Die ganze Gewalt dieser Worte fiel über den Unglücklichen. Er warf
sich vor Lotten nieder in der vollen Verzweifelung, faßte ihre Hände,
drückte sie in seine Augen, wider seine Stirn, und ihr schien eine
Ahnung seines schrecklichen Vorhabens durch die Seele zu fliegen. Ihre
Sinne verwirrten sich, sie drückte seine Hände, drückte
sie wider ihre Brust, neigte sich mit einer wehmütigen
Bewegung zu ihm, und ihre glühenden Wangen berührten
sich. Die Welt verging ihnen. Er schlang seine Arme um
sie her, preßte sie an seine Brust und deckte ihre zitternden,
stammelnden Lippen mit wütenden Küssen. - Werther!

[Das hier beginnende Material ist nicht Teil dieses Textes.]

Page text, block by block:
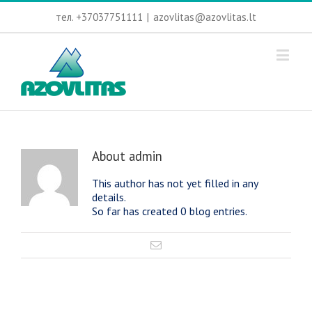
тел. +37037751111 | azovlitas@azovlitas.lt
About admin
This author has not yet filled in any
details.
So far has created 0 blog entries.
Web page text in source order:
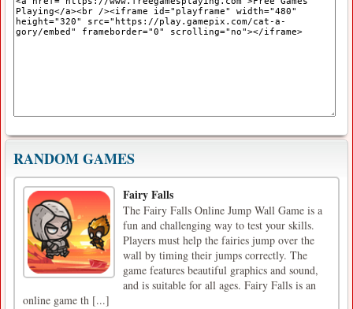
RANDOM GAMES
Fairy Falls
The Fairy Falls Online Jump Wall Game is a
fun and challenging way to test your skills.
Players must help the fairies jump over the
wall by timing their jumps correctly. The
game features beautiful graphics and sound,
and is suitable for all ages. Fairy Falls is an
online game th [...]
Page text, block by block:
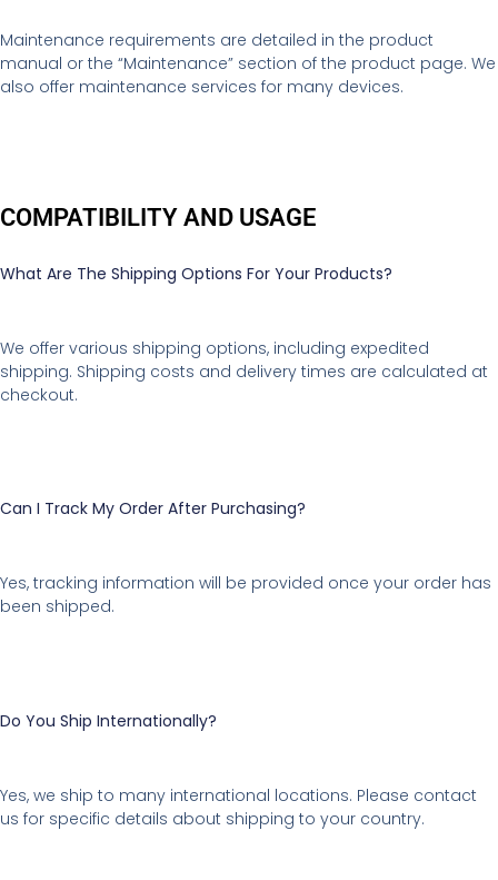
Maintenance requirements are detailed in the product
manual or the “Maintenance” section of the product page. We
also offer maintenance services for many devices.
COMPATIBILITY AND USAGE
What Are The Shipping Options For Your Products?
We offer various shipping options, including expedited
shipping. Shipping costs and delivery times are calculated at
checkout.
Can I Track My Order After Purchasing?
Yes, tracking information will be provided once your order has
been shipped.
Do You Ship Internationally?
Yes, we ship to many international locations. Please contact
us for specific details about shipping to your country.

rief sie mit erstickter Stimme, sich abwendend, Werther! -
und drückte mit schwacher Hand seine Brust von der
ihrigen; - Werther! rief sie mit dem gefaßten Tone des
edelsten Gefühles. - Er widerstand nicht, ließ sie aus seinen
Armen und warf sich unsinnig vor sie hin. Sie riß sich auf
und in ängstlicher Verwirrung, bebend zwischen Liebe
und Zorn, sagte sie: Das ist das letztemal! Werther! Sie sehn
mich nicht wieder. - Und mit dem vollsten Blick der Liebe
auf den Elenden eilte sie ins Nebenzimmer und schloß
hinter sich zu. Werther streckte ihr die Arme nach, getraute
sich nicht, sie zu halten. Er lag an der Erde, den Kopf auf
dem Kanapee, und in dieser Stellung blieb er über eine
halbe Stunde, bis ihn ein Geräusch zu sich selbst rief. Es
war das Mädchen, das den Tisch decken wollte. Er ging im
Zimmer auf und ab, und da er sich wieder allein sah, ging
er zur Türe des Kabinetts und rief mit leiser Stimme:
Lotte! Lotte! nur noch ein Wort! ein Lebewohl! - Sie
schwieg. Er harrte und bat und harrte; dann riß er sich
weg und rief: Lebe wohl, Lotte! auf ewig lebe wohl!